Jane, who will become a major character later, and in whose apartment all of my personal belongings now sit silently in boxes and bags (and have sat long enough that they are now covered in dust), received an M.A. in linguistics from Berkeley and once made her living inventing evocative trade names.

Many of the products Jane helped name are now quite famous, although there were confidentiality agreements involved, so I am forbidden to divulge details. Even now. So let’s just say this: if you’ve ever heard of a lightly carbonated alcoholic beverage whose name rhymes with “Squeema”…wink wink, nudge nudge.

This was our list of alternative names for the Signaling Device:

 

 

 

ClueZapper

Palm Hoopty

Thumbilical Cord

Thought Bopper

ThunderFist, now with realistic Kung Fu Grip

QuizBang

Mr. Smartyhands

Blurt-O-Matic Jr.

The Mervulator

Toyota Corolla

 

 

 

And the one we decided on, since it’s closest to the actual user experience:

 

 

 

The Jeopardy Weapon

 

 

 

Jane and I laughed a lot making that list. Sometimes even in the instant you’re doing something, you’re aware it’s a moment you’ll want to hang on to forever.

Moving on. I’m calling it a buzzer. Everybody does anyway.

 

  

 

 

  

 

Back in the green room, hours after rehearsal and shortly before my first game, I was having trouble breathing.

I was sitting in a makeup chair, near a live set, on a soundstage inside the Sony lot, about to go on national TV. I was just trying to control my nerves and stay focused. I had spent much of the day secretly expecting to do something idiotic, possibly dishonoring my family before millions of people.

And now, only moments before I would play, my head was on fire. For an instant, I wondered if I would stop breathing completely.

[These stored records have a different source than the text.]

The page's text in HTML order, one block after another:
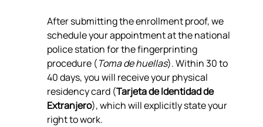
After submitting the enrollment proof, we
schedule your appointment at the national
police station for the fingerprinting
procedure (Toma de huellas). Within 30 to
40 days, you will receive your physical
residency card (Tarjeta de Identidad de
Extranjero), which will explicitly state your
right to work.
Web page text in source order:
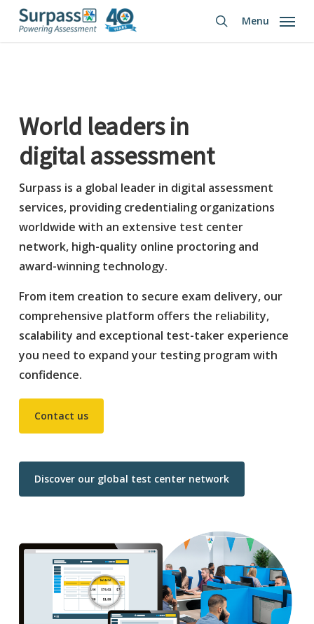
Skip
search
Menu
World leaders in
digital assessment
Surpass is a global leader in digital assessment
services, providing credentialing organizations
worldwide with an extensive test center
network, high-quality online proctoring and
award-winning technology.
From item creation to secure exam delivery, our
comprehensive platform offers the reliability,
scalability and exceptional test-taker experience
you need to expand your testing program with
confidence.
Contact us
Discover our global test center network
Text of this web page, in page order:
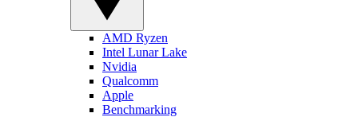
AMD Ryzen
Intel Lunar Lake
Nvidia
Qualcomm
Apple
Benchmarking
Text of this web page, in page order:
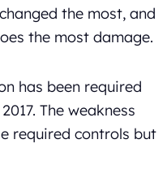
the most, and
the most damage.
has been required
The weakness
required controls but
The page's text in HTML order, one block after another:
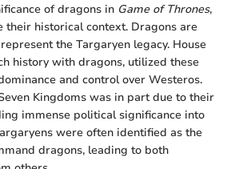
of dragons in Game of Thrones,
their historical context. Dragons are
the Targaryen legacy. House
history with dragons, utilized these
and control over Westeros.
Kingdoms was in part due to their
immense political significance into
were often identified as the
dragons, leading to both
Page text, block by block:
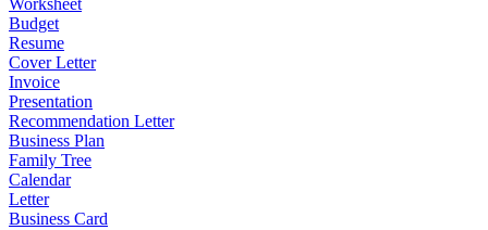
Worksheet
Budget
Resume
Cover Letter
Invoice
Presentation
Recommendation Letter
Business Plan
Family Tree
Calendar
Letter
Business Card
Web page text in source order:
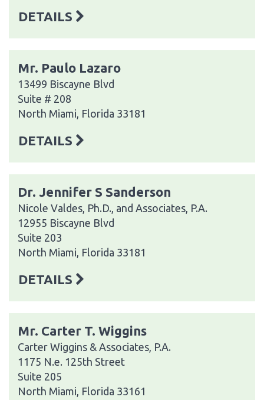
DETAILS
Mr. Paulo Lazaro
13499 Biscayne Blvd
Suite # 208
North Miami, Florida 33181
DETAILS
Dr. Jennifer S Sanderson
Nicole Valdes, Ph.D., and Associates, P.A.
12955 Biscayne Blvd
Suite 203
North Miami, Florida 33181
DETAILS
Mr. Carter T. Wiggins
Carter Wiggins & Associates, P.A.
1175 N.e. 125th Street
Suite 205
North Miami, Florida 33161
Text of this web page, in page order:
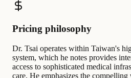
Pricing philosophy
Dr. Tsai operates within Taiwan's
system, which he notes provides
access to sophisticated medical
care. He emphasizes the
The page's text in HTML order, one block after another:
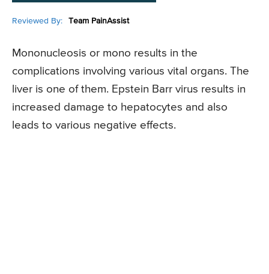
Reviewed By: Team PainAssist
Mononucleosis or mono results in the
complications involving various vital organs. The
liver is one of them. Epstein Barr virus results in
increased damage to hepatocytes and also
leads to various negative effects.
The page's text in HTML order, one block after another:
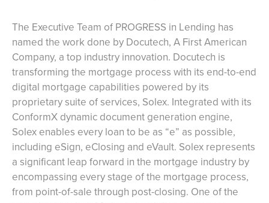
The Executive Team of PROGRESS in Lending has
named the work done by Docutech, A First American
Company, a top industry innovation. Docutech is
transforming the mortgage process with its end-to-end
digital mortgage capabilities powered by its
proprietary suite of services, Solex. Integrated with its
ConformX dynamic document generation engine,
Solex enables every loan to be as “e” as possible,
including eSign, eClosing and eVault. Solex represents
a significant leap forward in the mortgage industry by
encompassing every stage of the mortgage process,
from point-of-sale through post-closing. One of the

That was almost ten years ago now. I’m sitting here writing this in the same exact coffee shop you have in your neighborhood, drinking the same oversweet brownish goo, listening to the same music drowned out by high-speed blenders, and breathing the same aerosol fog of mocha, cleaning products, and sweat. (I do almost all of my writing here, so I don’t have to look at the boxes and garbage bags in the apartment.) Close your eyes, and you can imagine precisely the sensory input I’m experiencing right this second. But even here in this coffee shop, if I close
my
eyes, I can still feel one particular dab of makeup going up my left nostril almost a decade ago.